The complexity of these issues and the potential need for intervention highlights the importance of a multidisciplinary team and shared decision-making for patients with severe AV disease during pregnancy.

Prosthetic Valves in Pregnancy

Pregnancy is associated with a hypercoagulable state and pregnant patients are at increased risk for thrombosis, raising special issues for those with valve prostheses. Patients with bioprosthetic valves are at lower risk than those with mechanical prosthesis, and are generally managed with aspirin alone, starting in the second trimester.

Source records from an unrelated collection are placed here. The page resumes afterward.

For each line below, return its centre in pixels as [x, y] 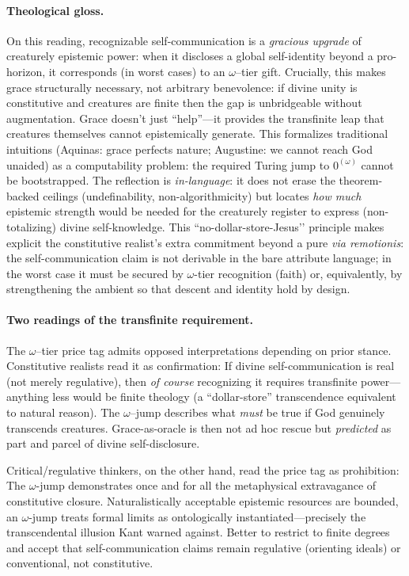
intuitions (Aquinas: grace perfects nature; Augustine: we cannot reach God [189, 149]
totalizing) [32, 226]
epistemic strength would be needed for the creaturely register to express [183, 211]
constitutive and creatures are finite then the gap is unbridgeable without [184, 103]
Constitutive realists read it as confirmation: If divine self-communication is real [201, 366]
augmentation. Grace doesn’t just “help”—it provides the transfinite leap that [195, 118]
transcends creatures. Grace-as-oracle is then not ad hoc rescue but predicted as [199, 427]
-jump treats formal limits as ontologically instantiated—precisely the [197, 516]
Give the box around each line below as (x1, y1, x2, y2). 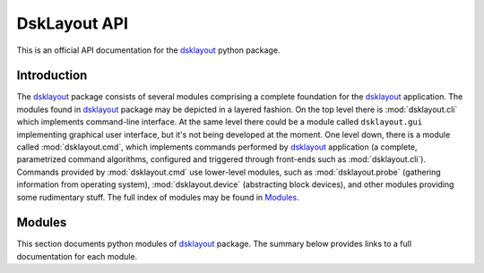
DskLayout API (16, 13, 129, 33)
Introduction (16, 68, 88, 83)
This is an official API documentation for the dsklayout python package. (16, 45, 281, 55)
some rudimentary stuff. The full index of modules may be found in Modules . (16, 192, 299, 202)
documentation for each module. (16, 251, 138, 261)
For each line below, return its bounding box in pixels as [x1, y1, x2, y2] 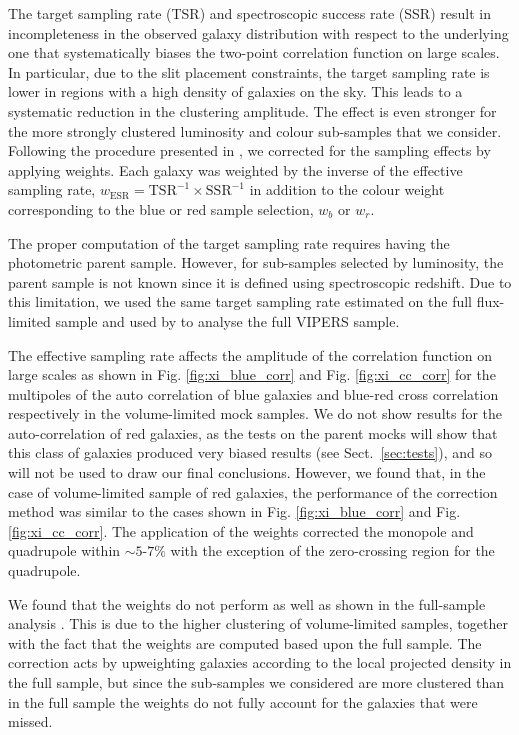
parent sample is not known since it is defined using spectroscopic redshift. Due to [8, 271, 512, 292]
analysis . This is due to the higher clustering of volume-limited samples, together [8, 613, 508, 634]
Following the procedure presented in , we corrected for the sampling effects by [8, 140, 491, 161]
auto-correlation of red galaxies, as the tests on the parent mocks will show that [8, 422, 498, 443]
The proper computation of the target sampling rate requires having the [8, 232, 450, 253]
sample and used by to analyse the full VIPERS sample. [55, 310, 400, 331]
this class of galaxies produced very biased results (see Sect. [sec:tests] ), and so [8, 442, 492, 463]
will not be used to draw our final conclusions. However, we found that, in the [8, 462, 486, 483]
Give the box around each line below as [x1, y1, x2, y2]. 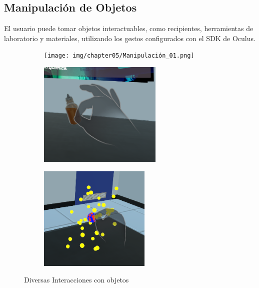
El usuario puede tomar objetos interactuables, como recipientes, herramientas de [4, 23, 253, 34]
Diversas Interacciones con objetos [24, 274, 129, 285]
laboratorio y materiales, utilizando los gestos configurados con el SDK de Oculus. [4, 33, 255, 43]
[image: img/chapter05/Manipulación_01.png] [44, 52, 194, 60]
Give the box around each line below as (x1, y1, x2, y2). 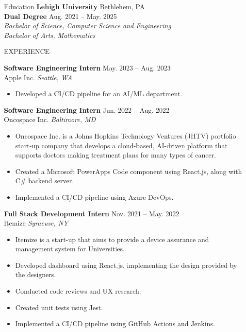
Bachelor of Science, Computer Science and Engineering (4, 20, 171, 31)
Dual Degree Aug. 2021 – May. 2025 (4, 11, 117, 21)
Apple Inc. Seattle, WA (4, 72, 72, 82)
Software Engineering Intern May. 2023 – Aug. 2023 (4, 62, 171, 72)
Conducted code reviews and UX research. (15, 286, 141, 296)
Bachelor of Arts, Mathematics (4, 30, 96, 40)
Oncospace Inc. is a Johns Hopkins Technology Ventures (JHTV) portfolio (15, 130, 236, 140)
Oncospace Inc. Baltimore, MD (4, 114, 96, 124)
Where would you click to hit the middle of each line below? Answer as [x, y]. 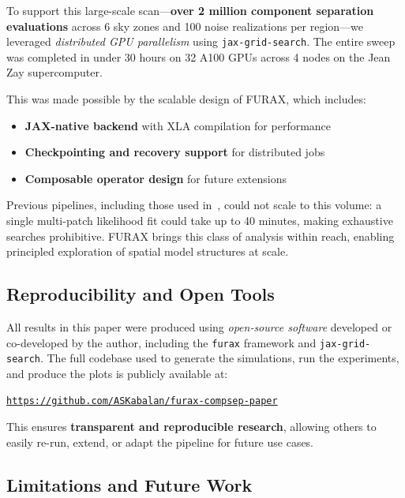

Patients with mechanical valve prostheses are considered to be at significantly increased risk according to WHO Classifications (Figure 4).^{73, 77} Maternal complications include valve thrombosis, bleeding, thromboembolism and death. Risks of fetal complications are also significant. Studies have shown approximately 33% of women with mechanical heart valves have a serious complication (including fetal complications) during pregnancy. The main causes of morbidity are related to the need for anticoagulation during pregnancy. Warfarin is associated with dose-dependent fetal birth defects in the first trimester and may cause significant maternal bleeding in the peripartum. There is currently no optimal anticoagulation strategy for both mother and fetus. However, a widely used strategy for anticoagulation briefly outlined in Figure 4 attempts to take both fetal and maternal factors into account.⁷⁶ Overall, close monitoring of the mother and fetus is necessary throughout pregnancy by a multidisciplinary team with both maternal-fetal and cardiology expertise.